▸ What is required: Word for word and without images, transcribe all of the records.
::: Provided data :::
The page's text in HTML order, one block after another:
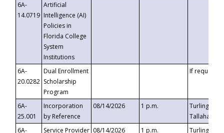
6A-
14.0719
Artificial
Intelligence (AI)
Policies in
Florida College
System
Institutions
6A-
20.0282
Dual Enrollment
Scholarship
Program
If requested
6A-
25.001
Incorporation
by Reference
08/14/2026 1 p.m.
Turlington
6A-
Service Provider 08/14/2026 1 p.m.
Turlington
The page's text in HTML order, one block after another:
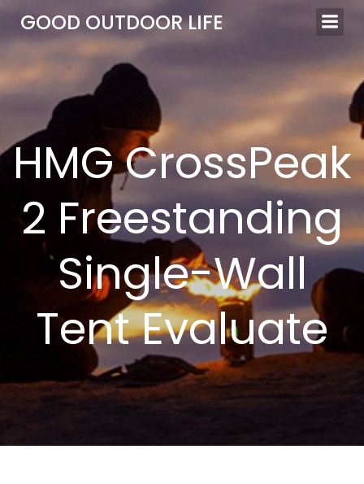
to
GOOD OUTDOOR LIFE
HMG CrossPeak
2 Freestanding
Single-Wall
Tent Evaluate
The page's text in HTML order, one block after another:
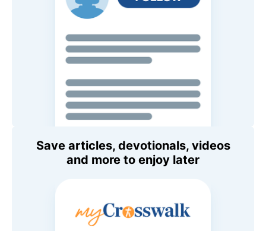
Save articles, devotionals, videos
and more to enjoy later
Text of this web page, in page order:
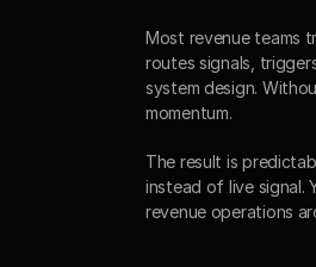
Most revenue teams
routes signals,
system design.
momentum.
The result is
instead of live signal.
revenue operations
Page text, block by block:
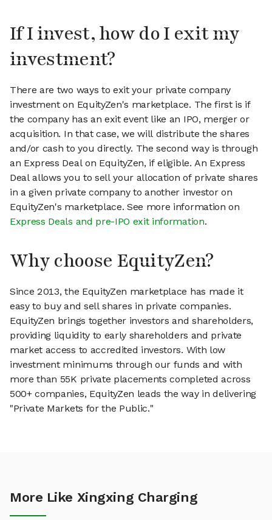
If I invest, how do I exit my
investment?
There are two ways to exit your private company
investment on EquityZen's marketplace. The first is if
the company has an exit event like an IPO, merger or
acquisition. In that case, we will distribute the shares
and/or cash to you directly. The second way is through
an Express Deal on EquityZen, if eligible. An Express
Deal allows you to sell your allocation of private shares
in a given private company to another investor on
EquityZen's marketplace. See more information on
Express Deals and pre-IPO exit information.
Why choose EquityZen?
Since 2013, the EquityZen marketplace has made it
easy to buy and sell shares in private companies.
EquityZen brings together investors and shareholders,
providing liquidity to early shareholders and private
market access to accredited investors. With low
investment minimums through our funds and with
more than 55K private placements completed across
500+ companies, EquityZen leads the way in delivering
"Private Markets for the Public."
More Like Xingxing Charging
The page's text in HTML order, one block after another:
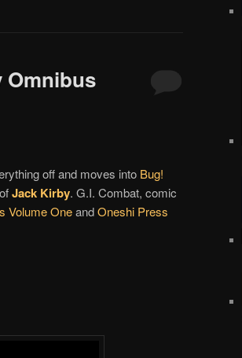
Omnibus
off and moves into Bug!
Jack Kirby. G.I. Combat, comic
Volume OneandOneshi Press
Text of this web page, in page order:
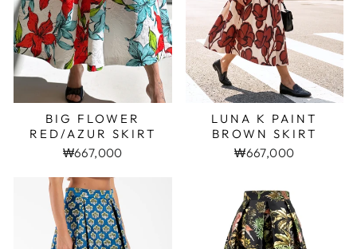
BIG FLOWER
RED/AZUR SKIRT
₩667,000
LUNA K PAINT
BROWN SKIRT
₩667,000
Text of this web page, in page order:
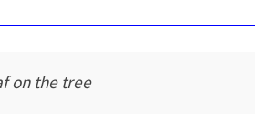
on the tree
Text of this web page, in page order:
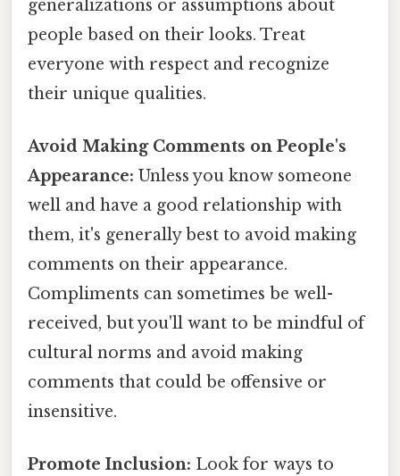
generalizations or assumptions about
people based on their looks. Treat
everyone with respect and recognize
their unique qualities.
Avoid Making Comments on People's
Appearance: Unless you know someone
well and have a good relationship with
them, it's generally best to avoid making
comments on their appearance.
Compliments can sometimes be well-
received, but you'll want to be mindful of
cultural norms and avoid making
comments that could be offensive or
insensitive.
Promote Inclusion: Look for ways to
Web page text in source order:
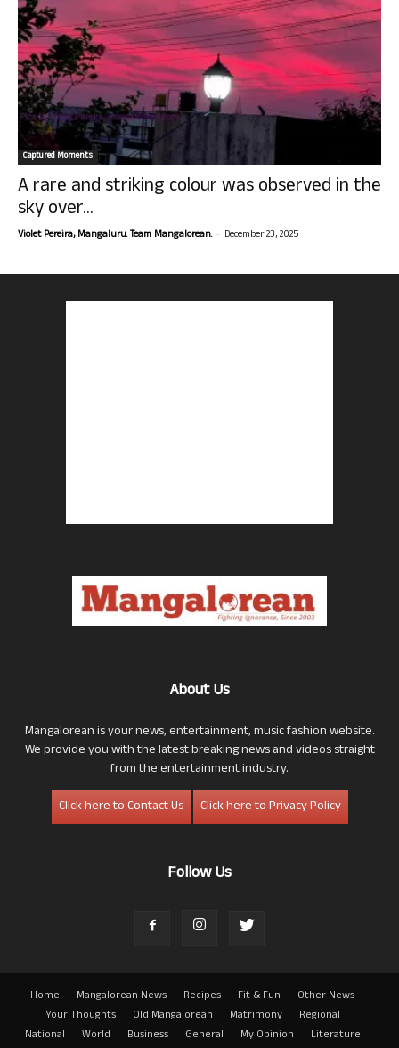
Captured Moments
A rare and striking colour was observed in the
sky over...
Violet Pereira, Mangaluru. Team Mangalorean. - December 23, 2025
About Us
Mangalorean is your news, entertainment, music fashion website.
We provide you with the latest breaking news and videos straight
from the entertainment industry.
Click here to Contact Us
Click here to Privacy Policy
Follow Us
Home Mangalorean News Recipes Fit & Fun
Other News
Your Thoughts
Old Mangalorean Matrimony
Regional
National
World Business General My Opinion
Literature
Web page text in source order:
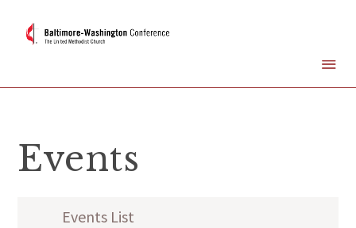
Events
Events List
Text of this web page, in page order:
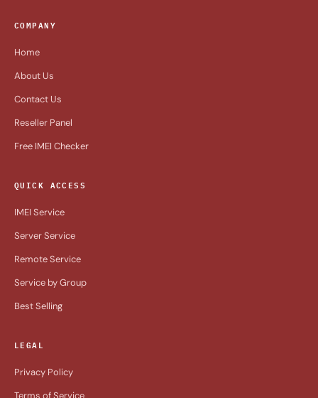
COMPANY
Home
About Us
Contact Us
Reseller Panel
Free IMEI Checker
QUICK ACCESS
IMEI Service
Server Service
Remote Service
Service by Group
Best Selling
LEGAL
Privacy Policy
Terms of Service
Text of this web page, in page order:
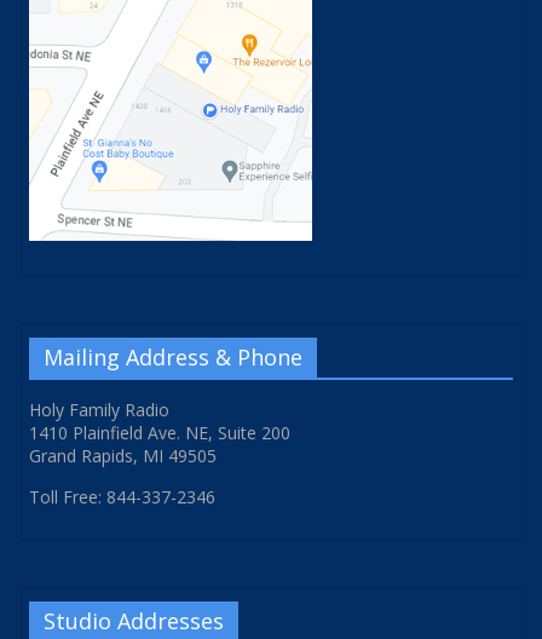
Mailing Address & Phone
Holy Family Radio
1410 Plainfield Ave. NE, Suite 200
Grand Rapids, MI 49505
Toll Free: 844-337-2346
Studio Addresses
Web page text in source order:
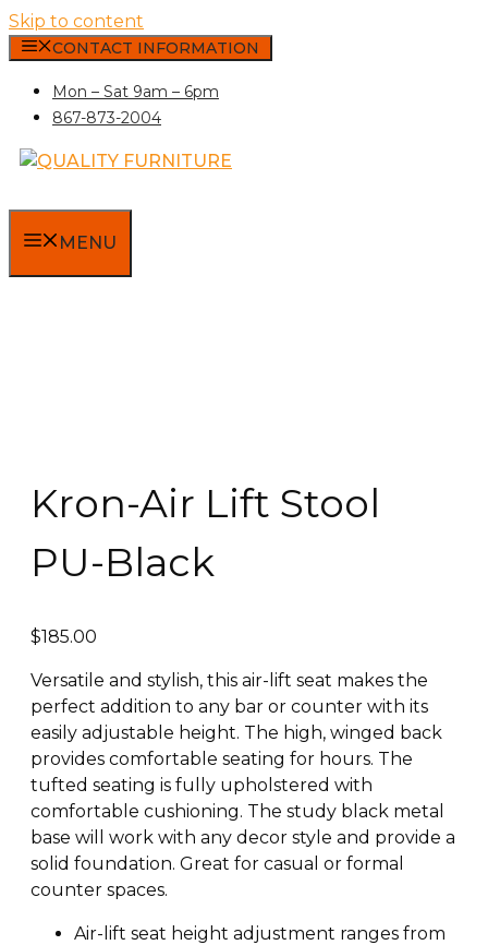
Skip to content
CONTACT INFORMATION
Mon – Sat 9am – 6pm
867-873-2004
MENU
Kron-Air Lift Stool
PU-Black
$185.00
Versatile and stylish, this air-lift seat makes the
perfect addition to any bar or counter with its
easily adjustable height. The high, winged back
provides comfortable seating for hours. The
tufted seating is fully upholstered with
comfortable cushioning. The study black metal
base will work with any decor style and provide a
solid foundation. Great for casual or formal
counter spaces.
Air-lift seat height adjustment ranges from
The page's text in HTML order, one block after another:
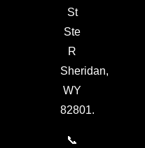
St
Ste
R
Sheridan,
WY
82801.
📞
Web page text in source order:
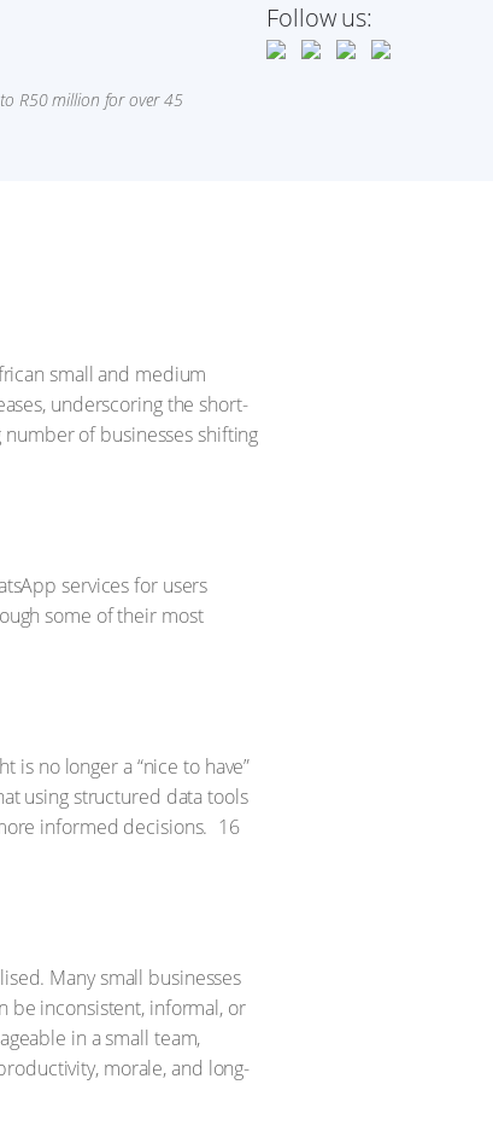
R50 million for over 45
Follow us:
small and medium
underscoring the short-
of businesses shifting
services for users
some of their most
is no longer a “nice to have”
using structured data tools
informed decisions. 16
Many small businesses
be inconsistent, informal, or
in a small team,
morale, and long-
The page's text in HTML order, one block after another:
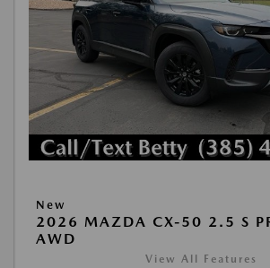
New
2026 MAZDA CX-50 2.5 S
AWD
View All Features
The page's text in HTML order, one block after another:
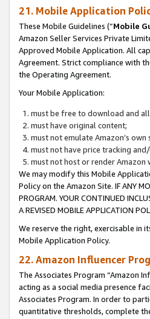
21. Mobile Application
These Mobile Guidelines (“Mobile
Amazon Seller Services Private
Approved Mobile Application. All
Agreement. Strict compliance with
the Operating Agreement.
Your Mobile Application:
must be free to download and
must have original content;
must not emulate Amazon’s
must not have price tracking
must not host or render Amazon
We may modify this Mobile
Policy on the Amazon Site. IF ANY
PROGRAM. YOUR CONTINUED
A REVISED MOBILE APPLICATION
We reserve the right, exercisable in
Mobile Application Policy.
22. Amazon Influencer
The Associates Program “Amazon
acting as a social media presence
Associates Program. In order to
quantitative thresholds, complete
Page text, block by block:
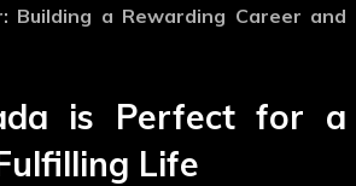
Building a Rewarding Career and
is Perfect for a
Life
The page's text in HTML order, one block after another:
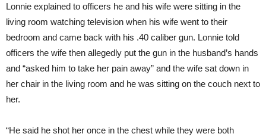
Lonnie explained to officers he and his wife were sitting in the
living room watching television when his wife went to their
bedroom and came back with his .40 caliber gun. Lonnie told
officers the wife then allegedly put the gun in the husband’s hands
and “asked him to take her pain away” and the wife sat down in
her chair in the living room and he was sitting on the couch next to
her.
“He said he shot her once in the chest while they were both
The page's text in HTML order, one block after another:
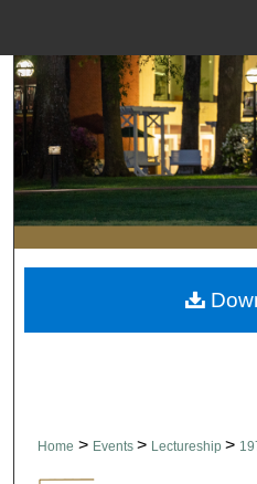
Browse
My
Digital
Home > Events > Lectureship >
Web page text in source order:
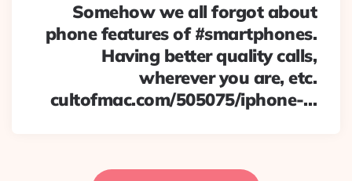
Somehow we all forgot about
phone features of #smartphones.
Having better quality calls,
wherever you are, etc.
cultofmac.com/505075/iphone-…
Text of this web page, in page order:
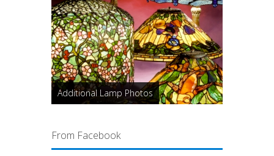
Additional Lamp Photos
From Facebook
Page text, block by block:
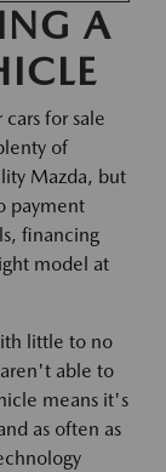
A
for sale
of
Mazda, but
payment
financing
model at
little to no
able to
means it's
as often as
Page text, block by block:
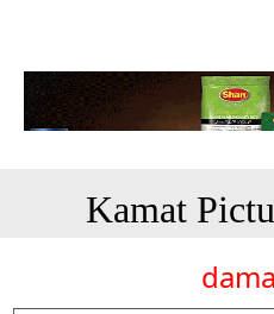
Kamat
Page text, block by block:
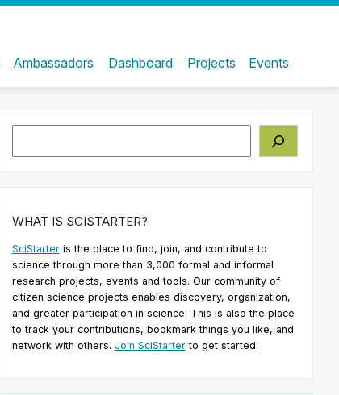
Ambassadors Dashboard Projects Events
WHAT IS SCISTARTER?
SciStarteris the place to find, join, and contribute to
science through more than 3,000 formal and informal
research projects, events and tools. Our community of
citizen science projects enables discovery, organization,
and greater participation in science. This is also the place
to track your contributions, bookmark things you like, and
network with others. Join SciStarterto get started.
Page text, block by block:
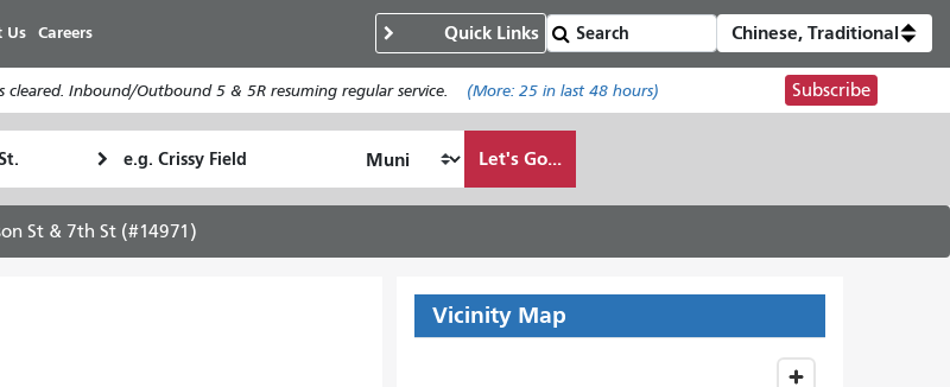
主
內
容
Us Careers Quick Links Chinese, Traditional
cleared. Inbound/Outbound 5 & 5R resuming regular service. (More: 25in last 48 hours) Subscribe
Location
I
to
Let's Go...
St & 7th St (#14971)
Vicinity Map
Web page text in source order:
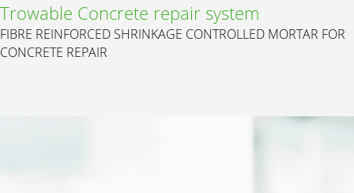
Trowable Concrete repair system
FIBRE REINFORCED SHRINKAGE CONTROLLED MORTAR FOR
CONCRETE REPAIR
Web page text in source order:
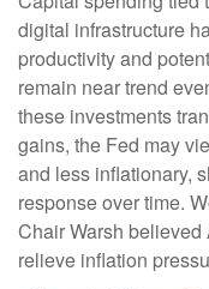
digital infrastructure
productivity and
remain near trend
these investments
gains, the Fed may
and less inflationary,
response over time.
Chair Warsh
relieve inflation
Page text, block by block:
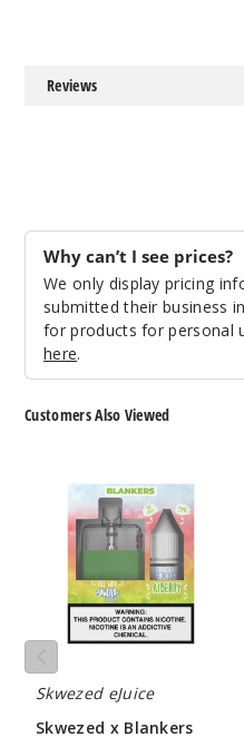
:::
▸ Response area:
The page's text in HTML order, one block after another:
6A-
14.0719
Artificial
Intelligence (AI)
Policies in
Florida College
System
Institutions
6A-
20.0282
Dual Enrollment
Scholarship
Program
If requested
6A-
25.001
Incorporation
by Reference
08/14/2026 1 p.m.
Turlington
6A-
Service Provider 08/14/2026 1 p.m.
Turlington
The page's text in HTML order, one block after another:
to
GOOD OUTDOOR LIFE
HMG CrossPeak
2 Freestanding
Single-Wall
Tent Evaluate
The page's text in HTML order, one block after another:
Save articles, devotionals, videos
and more to enjoy later
Text of this web page, in page order:
Most revenue teams
routes signals,
system design.
momentum.
The result is
instead of live signal.
revenue operations
Page text, block by block:
If I invest, how do I exit my
investment?
There are two ways to exit your private company
investment on EquityZen's marketplace. The first is if
the company has an exit event like an IPO, merger or
acquisition. In that case, we will distribute the shares
and/or cash to you directly. The second way is through
an Express Deal on EquityZen, if eligible. An Express
Deal allows you to sell your allocation of private shares
in a given private company to another investor on
EquityZen's marketplace. See more information on
Express Deals and pre-IPO exit information.
Why choose EquityZen?
Since 2013, the EquityZen marketplace has made it
easy to buy and sell shares in private companies.
EquityZen brings together investors and shareholders,
providing liquidity to early shareholders and private
market access to accredited investors. With low
investment minimums through our funds and with
more than 55K private placements completed across
500+ companies, EquityZen leads the way in delivering
"Private Markets for the Public."
More Like Xingxing Charging
The page's text in HTML order, one block after another:
Omnibus
off and moves into Bug!
Jack Kirby. G.I. Combat, comic
Volume OneandOneshi Press
Text of this web page, in page order:
BIG FLOWER
RED/AZUR SKIRT
₩667,000
LUNA K PAINT
BROWN SKIRT
₩667,000
Text of this web page, in page order:
on the tree
Text of this web page, in page order:
generalizations or assumptions about
people based on their looks. Treat
everyone with respect and recognize
their unique qualities.
Avoid Making Comments on People's
Appearance: Unless you know someone
well and have a good relationship with
them, it's generally best to avoid making
comments on their appearance.
Compliments can sometimes be well-
received, but you'll want to be mindful of
cultural norms and avoid making
comments that could be offensive or
insensitive.
Promote Inclusion: Look for ways to
Web page text in source order:
Captured Moments
A rare and striking colour was observed in the
sky over...
Violet Pereira, Mangaluru. Team Mangalorean. - December 23, 2025
About Us
Mangalorean is your news, entertainment, music fashion website.
We provide you with the latest breaking news and videos straight
from the entertainment industry.
Click here to Contact Us
Click here to Privacy Policy
Follow Us
Home Mangalorean News Recipes Fit & Fun
Other News
Your Thoughts
Old Mangalorean Matrimony
Regional
National
World Business General My Opinion
Literature
Web page text in source order:
Events
Events List
Text of this web page, in page order:
COMPANY
Home
About Us
Contact Us
Reseller Panel
Free IMEI Checker
QUICK ACCESS
IMEI Service
Server Service
Remote Service
Service by Group
Best Selling
LEGAL
Privacy Policy
Terms of Service
Text of this web page, in page order:
Mailing Address & Phone
Holy Family Radio
1410 Plainfield Ave. NE, Suite 200
Grand Rapids, MI 49505
Toll Free: 844-337-2346
Studio Addresses
Web page text in source order:
Skip to content
CONTACT INFORMATION
Mon – Sat 9am – 6pm
867-873-2004
MENU
Kron-Air Lift Stool
PU-Black
$185.00
Versatile and stylish, this air-lift seat makes the
perfect addition to any bar or counter with its
easily adjustable height. The high, winged back
provides comfortable seating for hours. The
tufted seating is fully upholstered with
comfortable cushioning. The study black metal
base will work with any decor style and provide a
solid foundation. Great for casual or formal
counter spaces.
Air-lift seat height adjustment ranges from
The page's text in HTML order, one block after another:
St
Ste
R
Sheridan,
WY
82801.
📞
Web page text in source order:
R50 million for over 45
Follow us:
small and medium
underscoring the short-
of businesses shifting
services for users
some of their most
is no longer a “nice to have”
using structured data tools
informed decisions. 16
Many small businesses
be inconsistent, informal, or
in a small team,
morale, and long-
The page's text in HTML order, one block after another:
New
2026 MAZDA CX-50 2.5 S
AWD
View All Features
The page's text in HTML order, one block after another:
21. Mobile Application
These Mobile Guidelines (“Mobile
Amazon Seller Services Private
Approved Mobile Application. All
Agreement. Strict compliance with
the Operating Agreement.
Your Mobile Application:
must be free to download and
must have original content;
must not emulate Amazon’s
must not have price tracking
must not host or render Amazon
We may modify this Mobile
Policy on the Amazon Site. IF ANY
PROGRAM. YOUR CONTINUED
A REVISED MOBILE APPLICATION
We reserve the right, exercisable in
Mobile Application Policy.
22. Amazon Influencer
The Associates Program “Amazon
acting as a social media presence
Associates Program. In order to
quantitative thresholds, complete
Page text, block by block:
Building a Rewarding Career and
is Perfect for a
Life
The page's text in HTML order, one block after another:
Lonnie explained to officers he and his wife were sitting in the
living room watching television when his wife went to their
bedroom and came back with his .40 caliber gun. Lonnie told
officers the wife then allegedly put the gun in the husband’s hands
and “asked him to take her pain away” and the wife sat down in
her chair in the living room and he was sitting on the couch next to
her.
“He said he shot her once in the chest while they were both
The page's text in HTML order, one block after another:
Browse
My
Digital
Home > Events > Lectureship >
Web page text in source order:
Somehow we all forgot about
phone features of #smartphones.
Having better quality calls,
wherever you are, etc.
cultofmac.com/505075/iphone-…
Text of this web page, in page order:
Additional Lamp Photos
From Facebook
Page text, block by block:
A
for sale
of
Mazda, but
payment
financing
model at
little to no
able to
means it's
as often as
Page text, block by block:
Kamat
Page text, block by block:
Ambassadors Dashboard Projects Events
WHAT IS SCISTARTER?
SciStarteris the place to find, join, and contribute to
science through more than 3,000 formal and informal
research projects, events and tools. Our community of
citizen science projects enables discovery, organization,
and greater participation in science. This is also the place
to track your contributions, bookmark things you like, and
network with others. Join SciStarterto get started.
Page text, block by block:
主
內
容
Us Careers Quick Links Chinese, Traditional
cleared. Inbound/Outbound 5 & 5R resuming regular service. (More: 25in last 48 hours) Subscribe
Location
I
to
Let's Go...
St & 7th St (#14971)
Vicinity Map
Web page text in source order:
Trowable Concrete repair system
FIBRE REINFORCED SHRINKAGE CONTROLLED MORTAR FOR
CONCRETE REPAIR
Web page text in source order:
digital infrastructure
productivity and
remain near trend
these investments
gains, the Fed may
and less inflationary,
response over time.
Chair Warsh
relieve inflation
Page text, block by block:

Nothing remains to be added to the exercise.